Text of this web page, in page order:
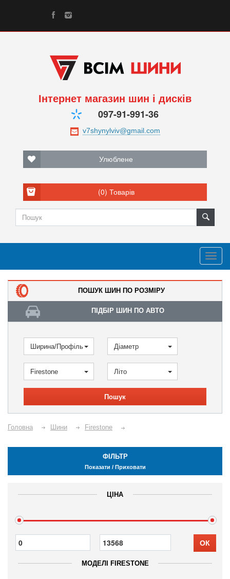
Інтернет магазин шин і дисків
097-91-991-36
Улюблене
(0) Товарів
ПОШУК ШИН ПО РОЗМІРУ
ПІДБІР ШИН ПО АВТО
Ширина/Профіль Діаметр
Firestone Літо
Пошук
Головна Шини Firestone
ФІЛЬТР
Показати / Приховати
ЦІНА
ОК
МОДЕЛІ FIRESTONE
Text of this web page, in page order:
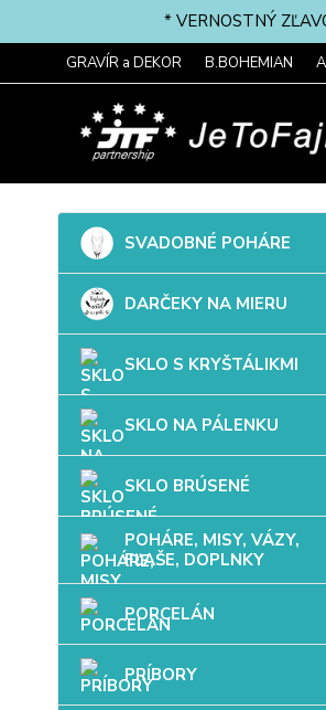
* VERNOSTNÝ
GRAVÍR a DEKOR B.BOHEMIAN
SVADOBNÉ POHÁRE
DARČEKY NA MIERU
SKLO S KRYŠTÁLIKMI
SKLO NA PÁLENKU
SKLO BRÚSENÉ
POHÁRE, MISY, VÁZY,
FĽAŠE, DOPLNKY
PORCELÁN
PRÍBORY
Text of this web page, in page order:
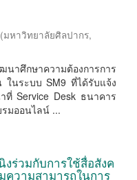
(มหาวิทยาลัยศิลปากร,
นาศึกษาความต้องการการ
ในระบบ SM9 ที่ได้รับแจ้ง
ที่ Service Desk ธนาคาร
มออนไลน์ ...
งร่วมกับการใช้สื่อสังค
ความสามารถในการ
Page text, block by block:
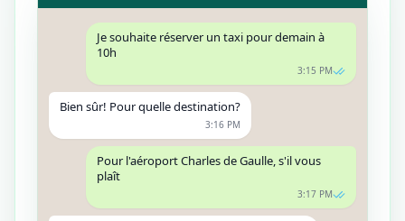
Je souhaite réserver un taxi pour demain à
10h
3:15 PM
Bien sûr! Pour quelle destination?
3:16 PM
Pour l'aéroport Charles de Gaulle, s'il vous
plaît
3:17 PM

* * *

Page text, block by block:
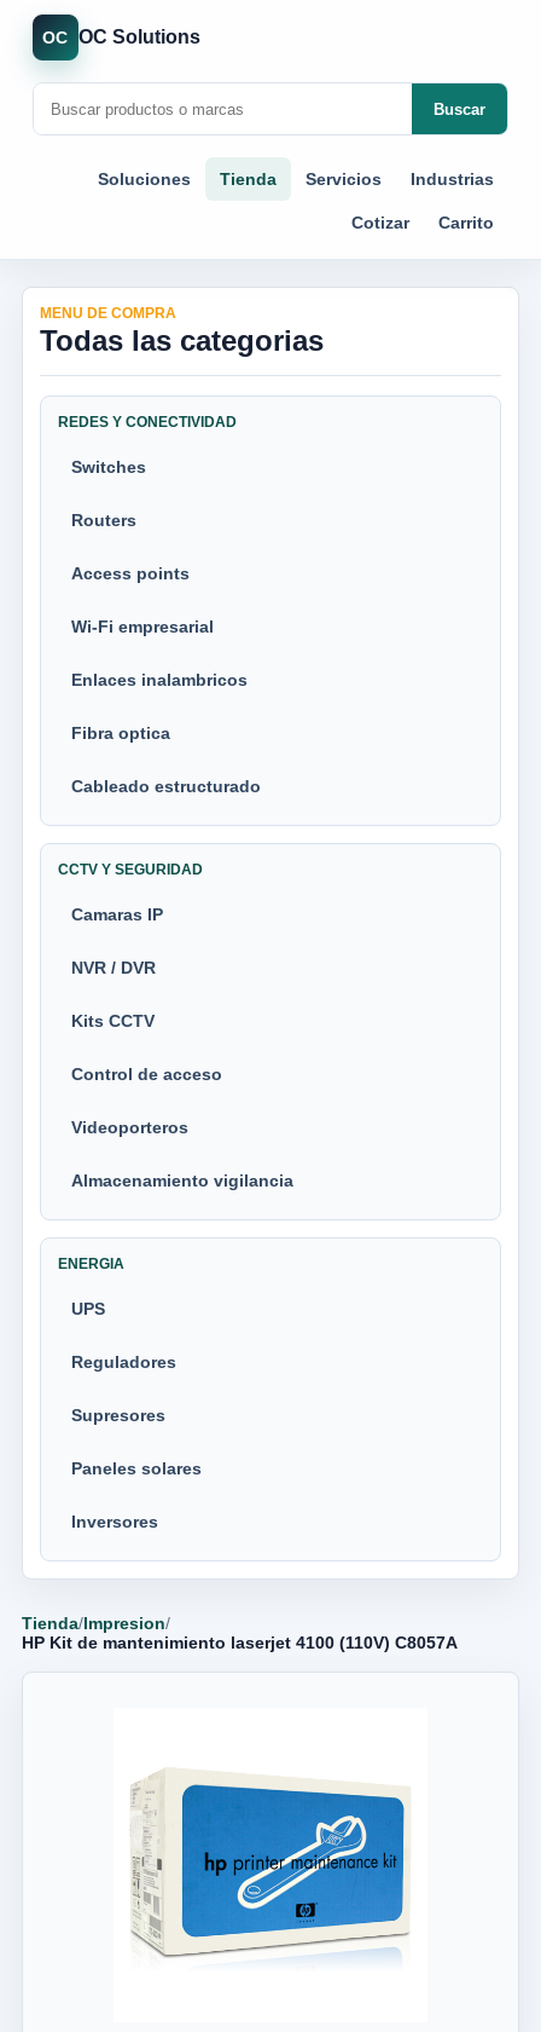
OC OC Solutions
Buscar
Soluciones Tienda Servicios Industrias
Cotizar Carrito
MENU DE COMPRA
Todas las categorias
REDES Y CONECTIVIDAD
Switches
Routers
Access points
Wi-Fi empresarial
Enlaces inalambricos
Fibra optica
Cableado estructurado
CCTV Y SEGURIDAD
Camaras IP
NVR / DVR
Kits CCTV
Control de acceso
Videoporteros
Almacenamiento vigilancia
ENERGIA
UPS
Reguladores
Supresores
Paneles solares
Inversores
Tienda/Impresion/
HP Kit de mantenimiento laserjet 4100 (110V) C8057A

Assigned task: Wherever the word "SKLO" occurs in the data, copy that whole line.

Result of the task:
SKLO S KRYŠTÁLIKMI
SKLO NA PÁLENKU
SKLO BRÚSENÉ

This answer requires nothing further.